Juwal Grauss also spoke at the memorial. He was 11-years old during the attack in which he was shot by the terrorists.

He recalled pretending to be dead.

Though he was badly wounded, when he realized he’d been placed in the same ambulance as one of the terrorists, he jumped out.

He noted that while the lasting trauma from the attack was with him for many years, it also “[made] me a strong, self-confident, Zionist Jew in Austria.”

The attack occurred on August 29, 1981. Two terrorist of the Abu Nidal Organization committed a mass shooting and grenade attack that killed two congregants and wounded 18 others during a bar mitzvah. The two attackers were able to enter the 155-year old synagogue as they disguised themselves as Jews.

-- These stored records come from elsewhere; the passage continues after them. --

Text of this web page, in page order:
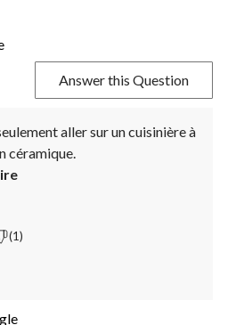
Answer this Question
aller sur un cuisinière à
céramique.
(1)
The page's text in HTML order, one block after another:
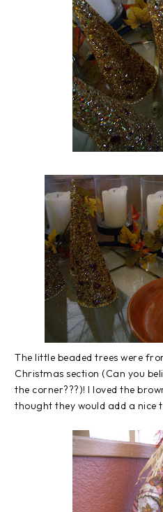
The little beaded trees were
Christmas section (Can you
the corner???)! I loved the
thought they would add a nice
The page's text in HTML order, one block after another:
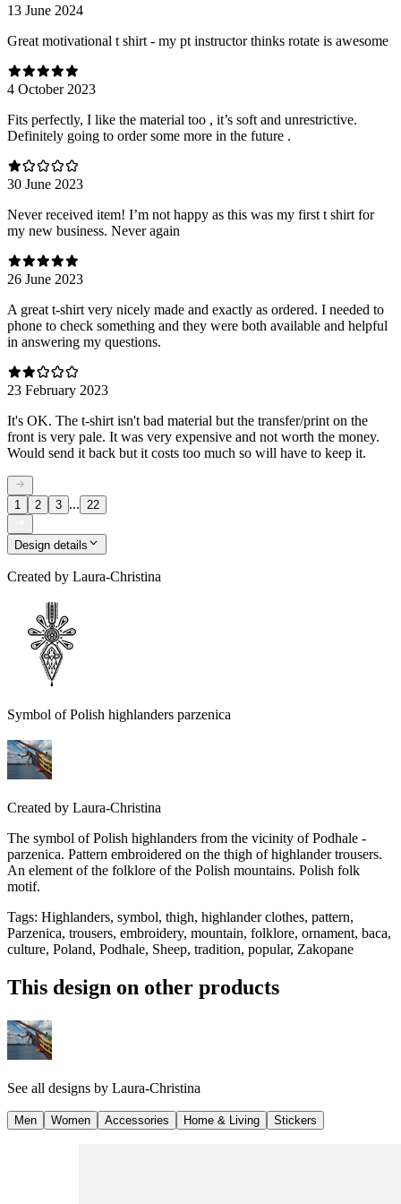
13 June 2024
Great motivational t shirt - my pt instructor thinks rotate is awesome
4 October 2023
Fits perfectly, I like the material too , it’s soft and unrestrictive.
Definitely going to order some more in the future .
30 June 2023
Never received item! I’m not happy as this was my first t shirt for
my new business. Never again
26 June 2023
A great t-shirt very nicely made and exactly as ordered. I needed to
phone to check something and they were both available and helpful
in answering my questions.
23 February 2023
It's OK. The t-shirt isn't bad material but the transfer/print on the
front is very pale. It was very expensive and not worth the money.
Would send it back but it costs too much so will have to keep it.
1 2 3 ... 22
Design details
Created by Laura-Christina
Symbol of Polish highlanders parzenica
Created by Laura-Christina
The symbol of Polish highlanders from the vicinity of Podhale -
parzenica. Pattern embroidered on the thigh of highlander trousers.
An element of the folklore of the Polish mountains. Polish folk
motif.
Tags: Highlanders, symbol, thigh, highlander clothes, pattern,
Parzenica, trousers, embroidery, mountain, folklore, ornament, baca,
culture, Poland, Podhale, Sheep, tradition, popular, Zakopane
This design on other products
See all designs by Laura-Christina
Men Women Accessories Home & Living Stickers
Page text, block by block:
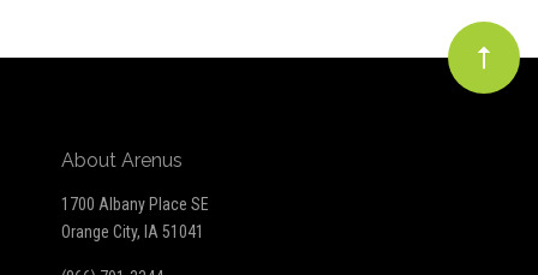
About Arenus
1700 Albany Place SE
Orange City, IA 51041
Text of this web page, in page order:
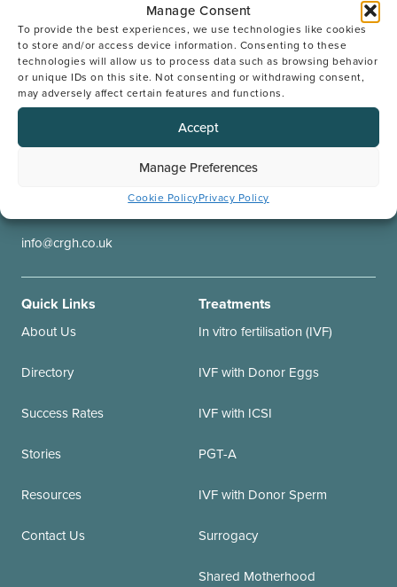
Manage Consent
To provide the best experiences, we use technologies like cookies
to store and/or access device information. Consenting to these
technologies will allow us to process data such as browsing behavior
or unique IDs on this site. Not consenting or withdrawing consent,
may adversely affect certain features and functions.
Accept
Manage Preferences
Cookie PolicyPrivacy Policy
Back to top
+44 (0)20 7837 2905
info@crgh.co.uk
Our Locations
CRGH Great Portland St.
Quick Links
About Us
Directory
Success Rates
Stories
Resources
Contact Us
Treatments
In vitro fertilisation (IVF)
IVF with Donor Eggs
IVF with ICSI
PGT-A
IVF with Donor Sperm
Surrogacy
Shared Motherhood
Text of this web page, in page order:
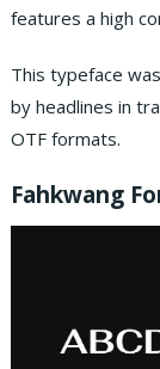
features a high
This typeface
by headlines in
OTF formats.
Fahkwang

After the shooting began, the terrorist started a shootout with two wounded police officers. Later, a Jewish business owner’s bodyguard rushed to the synagogue and shot one of the terrorists and overcame the other. Police arrived and conducted a house to house search fearing more accomplices and hidden bombs.

The two victims who were killed in the attack were Nathan Fried and Ulrike Sarah Kohut. They are both commemorated with a memorial plaque.

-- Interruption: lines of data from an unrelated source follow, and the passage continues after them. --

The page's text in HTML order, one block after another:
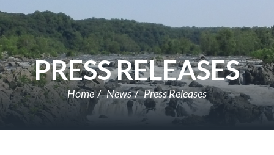
PRESS RELEASES
Home News Press Releases
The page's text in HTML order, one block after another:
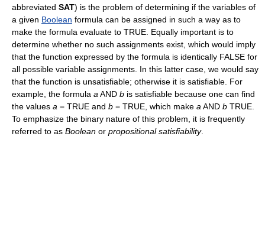
abbreviated SAT) is the problem of determining if the variables of
a given Boolean formula can be assigned in such a way as to
make the formula evaluate to TRUE. Equally important is to
determine whether no such assignments exist, which would imply
that the function expressed by the formula is identically FALSE for
all possible variable assignments. In this latter case, we would say
that the function is unsatisfiable; otherwise it is satisfiable. For
example, the formula a AND b is satisfiable because one can find
the values a = TRUE and b = TRUE, which make a AND b TRUE.
To emphasize the binary nature of this problem, it is frequently
referred to as Boolean or propositional satisfiability.
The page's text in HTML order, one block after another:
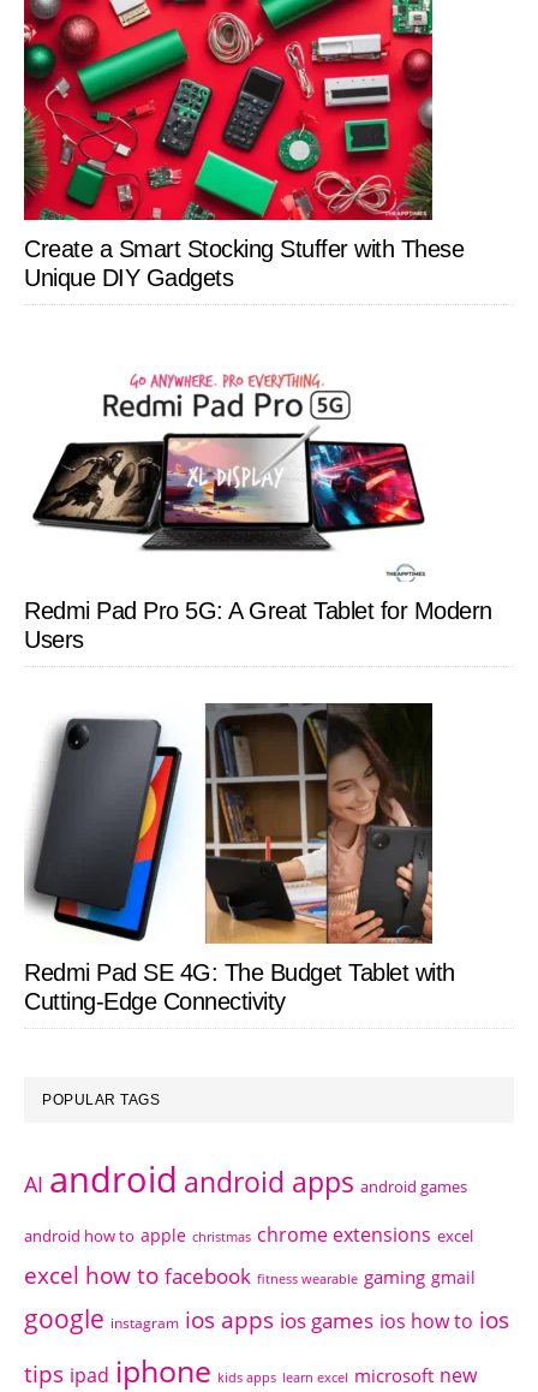
Create a Smart Stocking Stuffer with These
Unique DIY Gadgets
Redmi Pad Pro 5G: A Great Tablet for Modern
Users
Redmi Pad SE 4G: The Budget Tablet with
Cutting-Edge Connectivity
POPULAR TAGS
AI android android apps android games
android how to apple christmas chrome extensions excel
excel how to facebook fitness wearable gaming gmail
google instagram ios apps ios games ios how to ios
tips ipad iphone kids apps learn excel microsoft new

Kohut died when she placed her body over that of her friend’s three-year old son, Markus Kohn, shielding him from the gunfire.

At the event, Kohn quoted from the Talmud: “A person who saves a human life is credited as saving the whole world.

“That’s also how she made it possible for me to start a family later,” said Kohn who named his daughter Sarah after Kohut.

Oskar Deutsch, the president of Vienna’s Jewish community, spoke of his sadness and anger, but also of a sense of triumph that so many people had survived the attack and were at the memorial.

“You didn’t let it bring you down,” Deutsch said.

However, he lamented that today Jewish life in Austria is only possible with heavily armed security. The event had to take place with a large contingent of armed police officers.